No obstante, el controvertido perdón de Menem ha dejado insatisfechos a sus insaciables destinatarios. Ahora reclaman la gratitud social. Perdón sin monumento no es perdón. Ahora bien, ¿alguien encontraría admisible que pidiéramos a los judíos la glorificación de Eichman o a los franceses la exaltación de Barbie? El pesado alcance de esta turbia faena no termina hoy. La amarga sensación de impunidad que la decisión presidencial ha desencadenado puede inferir un daño irreparable a la juventud argentina.
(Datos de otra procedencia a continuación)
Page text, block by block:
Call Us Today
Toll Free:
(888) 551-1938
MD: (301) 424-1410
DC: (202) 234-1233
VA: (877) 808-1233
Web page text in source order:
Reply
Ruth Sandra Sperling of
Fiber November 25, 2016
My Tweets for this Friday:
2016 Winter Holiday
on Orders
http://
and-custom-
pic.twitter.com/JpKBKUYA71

La consideración que Menem ha tenido con los máximos responsables de treinta mil muertes y desapariciones, de incontables torturas y vejámenes, se convierte en una inconmensurable falta de respeto hacia la sociedad que lo eligió presidente y creyó en sus reiteradas promesas de justicia. «El indulto me lo banco yo solo», dijo con su habitual y trágico desparpajo el Presidente, pero la realidad es otra: quien verdaderamente lo «banca» es el desalentado pueblo argentino.
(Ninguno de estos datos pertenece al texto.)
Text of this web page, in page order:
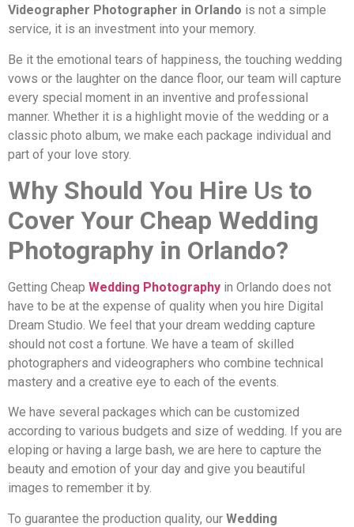
Videographer Photographer in Orlando is not a simple
service, it is an investment into your memory.
Be it the emotional tears of happiness, the touching wedding
vows or the laughter on the dance floor, our team will capture
every special moment in an inventive and professional
manner. Whether it is a highlight movie of the wedding or a
classic photo album, we make each package individual and
part of your love story.
Why Should You Hire Us to
Cover Your Cheap Wedding
Photography in Orlando?
Getting Cheap Wedding Photography in Orlando does not
have to be at the expense of quality when you hire Digital
Dream Studio. We feel that your dream wedding capture
should not cost a fortune. We have a team of skilled
photographers and videographers who combine technical
mastery and a creative eye to each of the events.
We have several packages which can be customized
according to various budgets and size of wedding. If you are
eloping or having a large bash, we are here to capture the
beauty and emotion of your day and give you beautiful
images to remember it by.
To guarantee the production quality, our Wedding

El indulto no estimula ninguna reconciliación. Simplemente instala otra vez el miedo; y no porque el ciudadano crea que Videla, Viola, Camps,
et al
vayan a encabezar nuevos motines. Es obvio que en la tradición militar, quien no manda tropas queda fuera del juego, y fuera del juego están, muy a pesar suyo, Videla con sus ojos de témpano, Massera con su mueca de sarcasmo, Viola con su añoranza del horror, Camps con su paisaje de tumbas «NN». El perdón del crimen reactualiza el crimen. El miedo puede propagarse y hasta abarcar a la sociedad completa, pero el miedo nunca es democrático. Cuando la democracia se inunda de miedo, es porque algo o alguien la carcome; es porque subsisten brotes endémicos de autoritarismo (y por tanto de antidemocracia). Ni el miedo ni el olvido son democráticos. Por algo Borges, que vivió etapas de increíble deslumbramiento ante los sables, dejó sin embargo esta cita que es casi una revelación: «Sólo una cosa no hay. Es el olvido». Es extraño que, a esta altura, el presidente argentino no haya aprendido aún que amnistía no es amnesia.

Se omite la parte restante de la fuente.